Instructions for updating:
tf.py_func is deprecated in TF V2. Instead, there are two
    options available in V2.
    - tf.py_function takes a python function which manipulates tf eager
    tensors instead of numpy arrays. It's easy to convert a tf eager tensor to
    an ndarray (just call tensor.numpy()) but having access to eager tensors
    means `tf.py_function`s can use accelerators such as GPUs as well as
    being differentiable using a gradient tape.
    - tf.numpy_function maintains the semantics of the deprecated tf.py_func
    (it is not differentiable, and manipulates numpy arrays).
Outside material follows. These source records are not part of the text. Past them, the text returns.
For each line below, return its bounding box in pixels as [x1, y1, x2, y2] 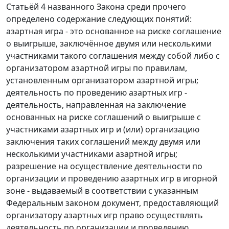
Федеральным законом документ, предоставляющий [6, 197, 219, 209]
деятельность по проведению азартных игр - [6, 87, 187, 99]
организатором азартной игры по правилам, [6, 62, 187, 74]
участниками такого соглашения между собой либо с [6, 50, 220, 62]
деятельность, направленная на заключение [6, 99, 186, 111]
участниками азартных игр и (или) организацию [6, 124, 199, 135]
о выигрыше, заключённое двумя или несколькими [6, 38, 212, 50]
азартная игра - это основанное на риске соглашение [6, 26, 221, 37]
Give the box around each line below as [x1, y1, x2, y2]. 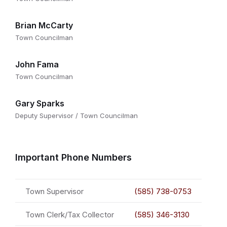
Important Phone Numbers [15, 152, 132, 163]
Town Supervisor [25, 186, 84, 196]
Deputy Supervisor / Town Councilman [15, 111, 138, 120]
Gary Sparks [15, 98, 64, 108]
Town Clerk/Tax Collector [25, 210, 114, 219]
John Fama [15, 59, 59, 69]
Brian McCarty [15, 20, 73, 30]
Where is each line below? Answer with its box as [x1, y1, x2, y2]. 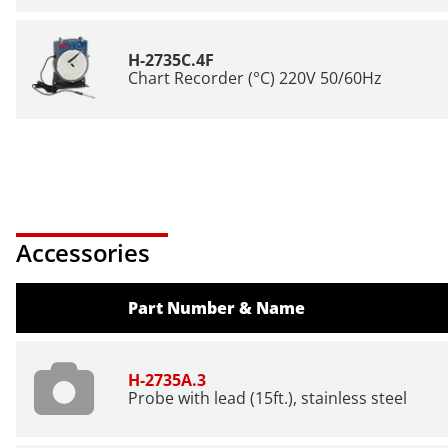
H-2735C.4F [128, 49, 214, 71]
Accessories [16, 236, 150, 269]
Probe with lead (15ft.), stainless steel [128, 387, 407, 409]
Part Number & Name [128, 297, 305, 319]
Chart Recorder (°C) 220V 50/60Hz [128, 67, 382, 89]
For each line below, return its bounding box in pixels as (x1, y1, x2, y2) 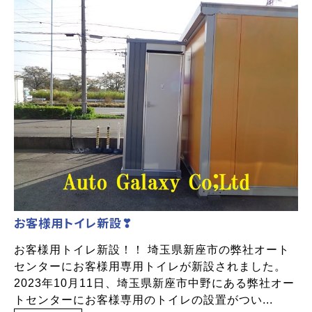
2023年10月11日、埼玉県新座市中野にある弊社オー (14, 276, 295, 289)
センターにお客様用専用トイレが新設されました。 (14, 260, 286, 272)
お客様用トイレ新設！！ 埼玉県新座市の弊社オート (14, 243, 290, 256)
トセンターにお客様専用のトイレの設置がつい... (14, 293, 273, 306)
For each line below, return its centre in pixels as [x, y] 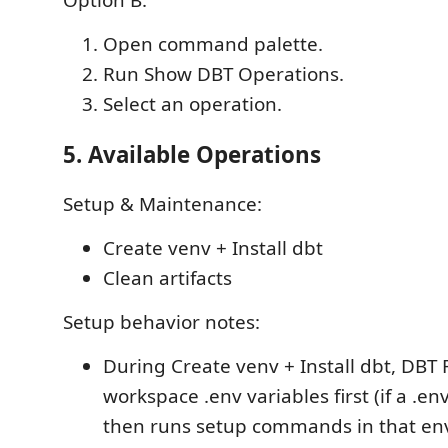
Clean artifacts [167, 278]
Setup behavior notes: [161, 322]
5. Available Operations [192, 154]
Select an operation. [192, 104]
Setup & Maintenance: [162, 204]
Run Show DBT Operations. [223, 74]
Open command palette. [213, 44]
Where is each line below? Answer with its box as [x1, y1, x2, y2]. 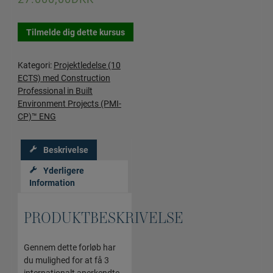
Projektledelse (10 [53, 59, 121, 71]
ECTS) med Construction [17, 72, 110, 84]
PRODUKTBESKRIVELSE [23, 207, 183, 228]
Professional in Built [17, 85, 93, 97]
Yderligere [43, 165, 84, 177]
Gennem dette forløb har [23, 241, 116, 253]
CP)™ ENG [17, 110, 56, 122]
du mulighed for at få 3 [23, 253, 109, 266]
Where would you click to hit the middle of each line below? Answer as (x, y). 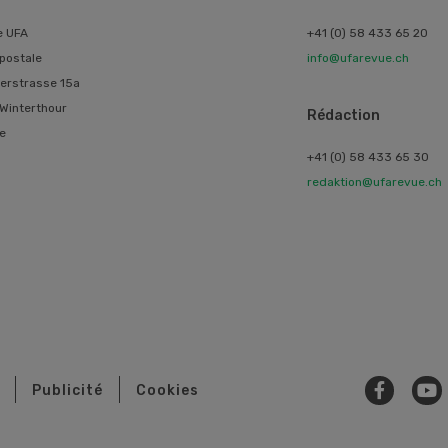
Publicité (67, 390)
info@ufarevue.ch (357, 57)
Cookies (167, 390)
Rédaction (343, 115)
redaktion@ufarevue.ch (374, 181)
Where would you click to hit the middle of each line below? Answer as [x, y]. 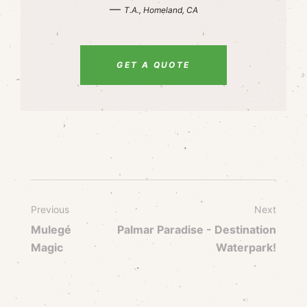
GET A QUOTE [153, 65]
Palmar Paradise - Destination [197, 230]
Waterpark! [246, 247]
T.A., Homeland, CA [161, 10]
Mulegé [51, 230]
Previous [50, 209]
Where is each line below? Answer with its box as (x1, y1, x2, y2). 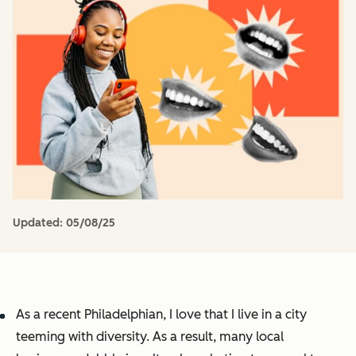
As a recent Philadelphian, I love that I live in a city (16, 307, 307, 322)
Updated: (13, 216, 66, 230)
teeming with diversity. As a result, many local (16, 329, 284, 344)
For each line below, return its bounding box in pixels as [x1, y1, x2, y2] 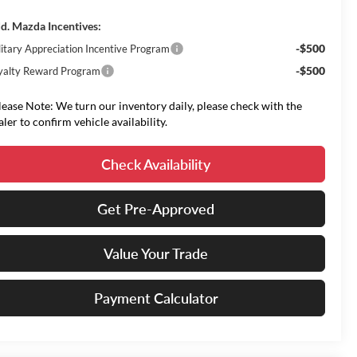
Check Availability [101, 155, 210, 174]
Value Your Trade [104, 245, 208, 263]
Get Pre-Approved [97, 200, 214, 218]
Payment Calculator [93, 289, 218, 308]
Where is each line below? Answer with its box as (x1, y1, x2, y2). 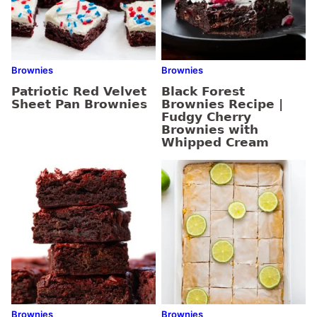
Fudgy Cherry (161, 110, 251, 124)
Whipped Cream (161, 135, 269, 149)
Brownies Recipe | (161, 97, 283, 111)
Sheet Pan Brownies (11, 97, 147, 111)
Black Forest (161, 84, 245, 98)
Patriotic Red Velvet (11, 84, 146, 98)
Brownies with (161, 122, 258, 137)
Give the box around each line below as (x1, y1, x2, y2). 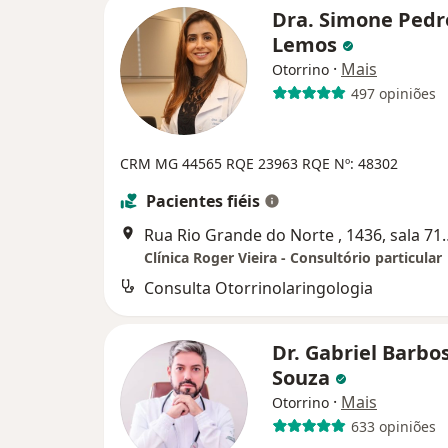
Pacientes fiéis (146, 190, 260, 213)
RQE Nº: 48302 (302, 154, 398, 174)
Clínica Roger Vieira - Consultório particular (144, 248, 442, 268)
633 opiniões (350, 416, 436, 436)
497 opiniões (350, 83, 436, 103)
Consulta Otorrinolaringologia (144, 277, 373, 300)
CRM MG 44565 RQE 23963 (120, 154, 302, 174)
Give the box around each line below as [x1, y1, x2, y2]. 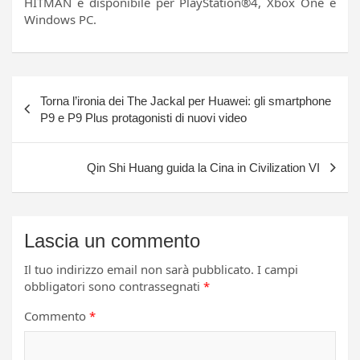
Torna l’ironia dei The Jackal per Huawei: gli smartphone [40, 94, 331, 108]
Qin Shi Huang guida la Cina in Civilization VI [87, 161, 320, 175]
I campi [257, 261, 298, 278]
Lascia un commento [24, 230, 200, 252]
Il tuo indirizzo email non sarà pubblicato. [24, 261, 254, 278]
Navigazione [11, 77, 124, 100]
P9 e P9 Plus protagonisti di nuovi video [40, 111, 247, 125]
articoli [11, 103, 71, 126]

It drops the
    stateful argument making all functions stateful.
    


# Dataset Transformations
Once you have created the Dataset covering all the data (or scenarios, in some cases like, runtime data generation), it is time to apply various types of transformation. Let us go through some of commonly used transformations.

## Batch Transformation
Batch corresponds to sequentially dividing your dataset by the specified batch size.

## Repeat Transformation
Whatever Dataset you have generated, use this transformation to create duplicates of the existing data in your Dataset.